Reactions: Winner 4 | Funny 2 | Useful 1


----------



## Average vapor Joe (24/7/15)

When 


Alex said:


> ezcloud_company
> 
> The Ez Dripper is specifically designed to provide you the easiest way to refill your atomizer. Its mountable on any flat surface. You can also take out the bottle and carry it with you. Just one pump makes 5 to 12 drops. Don't drip and drive.

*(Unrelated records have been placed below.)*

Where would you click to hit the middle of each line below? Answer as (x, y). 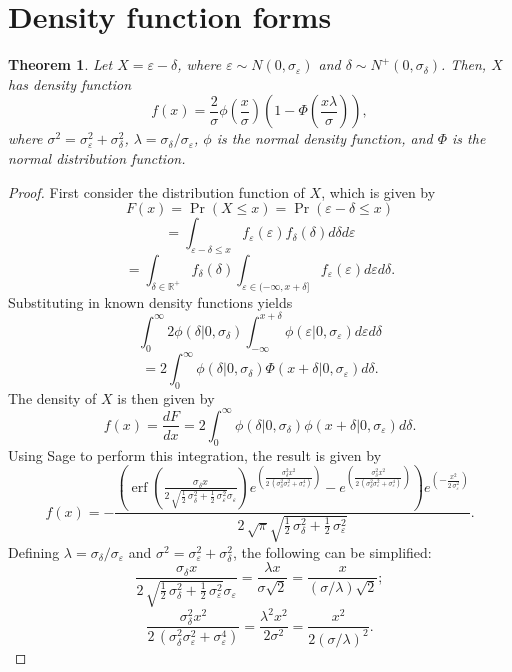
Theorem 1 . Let (60, 64)
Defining (34, 551)
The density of (52, 397)
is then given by (166, 397)
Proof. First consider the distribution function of (156, 191)
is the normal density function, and (324, 138)
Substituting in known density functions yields (150, 301)
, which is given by (378, 191)
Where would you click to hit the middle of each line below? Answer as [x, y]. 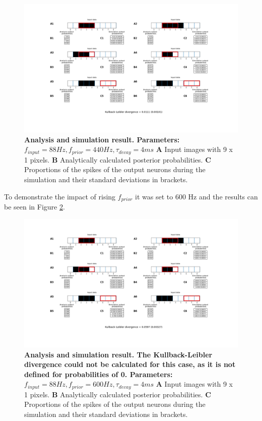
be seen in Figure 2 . [35, 207]
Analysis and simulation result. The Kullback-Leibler [118, 354]
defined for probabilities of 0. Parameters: [99, 374]
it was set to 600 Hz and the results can [196, 196]
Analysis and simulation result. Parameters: [102, 139]
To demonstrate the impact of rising [60, 196]
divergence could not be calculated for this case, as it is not [130, 364]
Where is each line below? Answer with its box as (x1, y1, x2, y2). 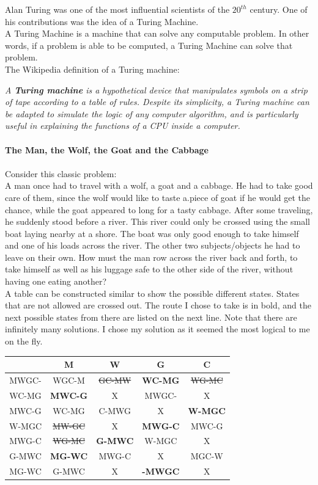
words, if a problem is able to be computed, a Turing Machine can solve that (5, 38, 293, 51)
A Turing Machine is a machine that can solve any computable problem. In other (5, 27, 309, 40)
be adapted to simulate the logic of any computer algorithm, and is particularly (5, 107, 298, 120)
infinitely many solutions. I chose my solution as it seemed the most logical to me (5, 323, 310, 335)
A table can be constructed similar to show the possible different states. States (5, 286, 300, 299)
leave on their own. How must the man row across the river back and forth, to (5, 250, 298, 263)
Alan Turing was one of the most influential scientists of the (5, 3, 230, 15)
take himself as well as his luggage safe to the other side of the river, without (5, 263, 294, 275)
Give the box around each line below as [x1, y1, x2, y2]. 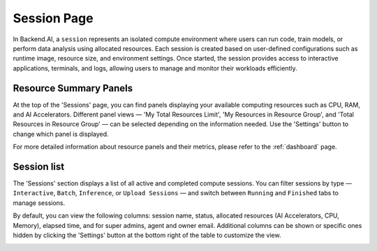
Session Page [13, 10, 94, 26]
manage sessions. [13, 199, 66, 207]
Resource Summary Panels [13, 82, 133, 94]
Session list [13, 161, 65, 172]
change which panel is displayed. [13, 130, 109, 138]
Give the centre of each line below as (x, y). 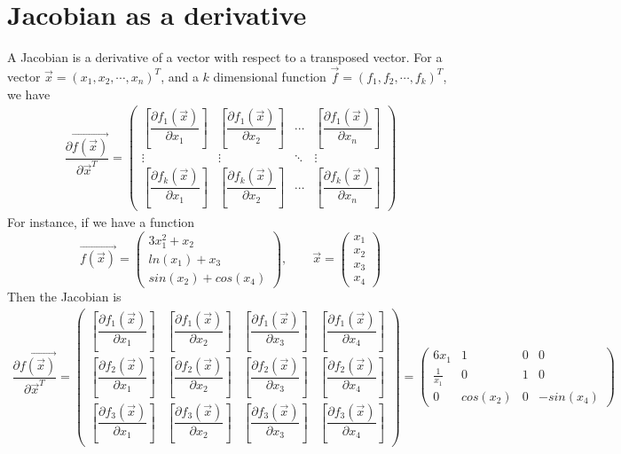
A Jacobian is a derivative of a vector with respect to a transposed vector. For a (225, 57)
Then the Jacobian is (64, 297)
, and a (180, 76)
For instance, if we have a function (101, 222)
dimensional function (270, 76)
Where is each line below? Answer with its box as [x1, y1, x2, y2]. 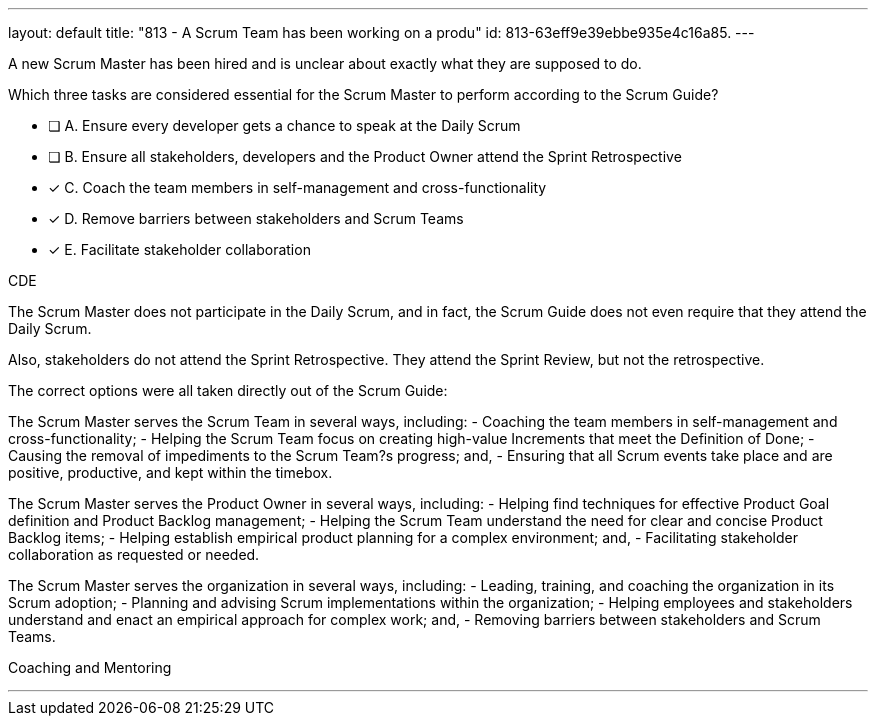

when I saw it I immediately thought "don't drip and drive"  
Seems legit tho but it also seems like you could just stick an innokin u can v2 on the mirror or even better...
GET A TANK

Reactions: Like 1


----------



## Dirge (24/7/15)

Hahaha. What the hell in the F...


----------



## zadiac (24/7/15)

I love my Pollux RDA more than all my other atomizers and the only reason I don't take it with me on the road, is because of the dripping. This can fix that little obstacle for me. I'm getting one. Now I can take my beloved Pollux with me on the road. Yeah baby!!


----------



## kev mac (24/7/15)

Alex said:


> ezcloud_company
> 
> The Ez Dripper is specifically designed to provide you the easiest way to refill your atomizer. Its mountable on any flat surface. You can also take out the bottle and carry it with you. Just one pump makes 5 to 12 drops. Don't drip and drive.



Is this for real? Not that one should but it's probably the reason people would get one.

Reactions: Like 1


----------



## Alex (24/7/15)

I think so @kev mac,
Pretty smart.


Sent from iPhone


----------